How can organizations ensure their employees adhere to endpoint security practices? The best approach is to make the entire process completely transparent to the user. This does not mean that policies surrounding the care of laptops and mobile devices should be ignored, but rather organizations should understand that simply implementing a sound policy does not mean it will be adhered to at all times.

Data encryption is the ideal method of controlling access to PII whether it is data at rest, data in transit, or data in use. But, in order to enable organizations to comply with new data security legislation without negatively impacting user productivity, encryption vendors must ensure solutions keep pace with ever-changing regulatory policies. This would include encrypting the entire hard drive at pre-boot, which would make it simple to integrate single or multi-factor end-user authentication, and ensuring organizations can manage keys/key files to easily comply with privacy and security regulations. As a result, today’s encryption solutions have to be able to provide transparent data security that is robust and flexible enough to enable organizations to customise security to meet changing standards.

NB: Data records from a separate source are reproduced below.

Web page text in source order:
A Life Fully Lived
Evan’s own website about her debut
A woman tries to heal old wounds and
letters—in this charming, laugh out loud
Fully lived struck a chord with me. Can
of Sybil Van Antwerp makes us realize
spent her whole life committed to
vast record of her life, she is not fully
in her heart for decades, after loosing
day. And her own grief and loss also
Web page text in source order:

WinMagic’s SecureDoc prevents any unauthorized user seeking to start the Windows operating system, or seeking to gain access to the same encrypted hard drive installed as a slave drive, from viewing files stored on the protected drive. Access to the hard drive can only be obtained at pre-boot through end-user authentication via any combination of password, USB hardware token possessing, PKI (Public Key Infrastructure), smart card, or biometrics. Once the hard drive is encrypted, data is simultaneously encrypted and decrypted as information is being written and read from the hard drive. During this process users will not notice any performance difference between encrypted and non-encrypted hard drives.

Looking back at the last five years, almost all of the innovation seen in today’s disk encryption arena has been delivered by WinMagic. Its comprehensive solutions are robust and yet flexible enough to meet the unique processes inherent with corporate governance from organization to organization. As thought leaders and innovators, WinMagic works towards open standards by supporting the adoption of security enhancing technologies like the Trusted Platform Module. Other examples of pioneering innovation include being the first full-disk encryption developer to support biometric pre-boot authentication, removable media, hibernation, imaging software like Ghost, and disk utilities like defragmentation.

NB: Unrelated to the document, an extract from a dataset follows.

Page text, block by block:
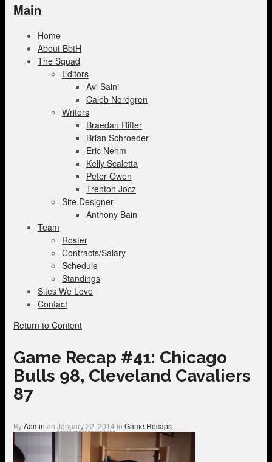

In order to ensure all data is protected, it is important for enterprises to drive the convergence of IT business processes and business security, as well as their associated expenditures. However, this convergence should not come at the expense of end-user productivity and hard drive robustness, or limit the functionality of imaging software or disk utilities. Equally, any technology deployed without taking into consideration corporate governance and unique security requirements is doomed to fail because it will not account for the non-technical processes related to securing data at rest.

For example in addressing the specific requirements of the National Security Agency, WinMagic had to provide dual pre-boot authentication via crypto tokens and PKI integration as a pre-requisite of doing business. While other vendors failed in meeting this requirement, WinMagic delivered a solution in record time that addressed all issues relating to compliance with encryption open standards, compliance with security and privacy legislation, and adhesion to the human element wrapped in corporate governance.

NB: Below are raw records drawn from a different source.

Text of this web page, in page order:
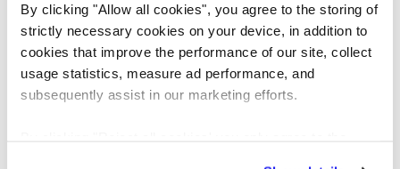
By clicking "Allow all cookies", you agree to the storing of
strictly necessary cookies on your device, in addition to
cookies that improve the performance of our site, collect
usage statistics, measure ad performance, and
subsequently assist in our marketing efforts.
Human writers naturally alternate their sentence
lengths and structures to maintain reader interest,
blending concise statements with more descriptive
passages. Conversely, artificial intelligence tends to
Wayne Hulbert, Director of Reed Africa and Reed

In conclusion, when purchasing technology, organizations must seek encryption solutions that allow for multi-factor authentication, effective key file management, and policy controls for disk and removable media encryption in order to easily comply with privacy and security regulations. And now, thanks to WinMagic’s innovative functionality, it is easy for organizations to protect all data at all times with full-disk encryption while still complying with national and international privacy and security regulations.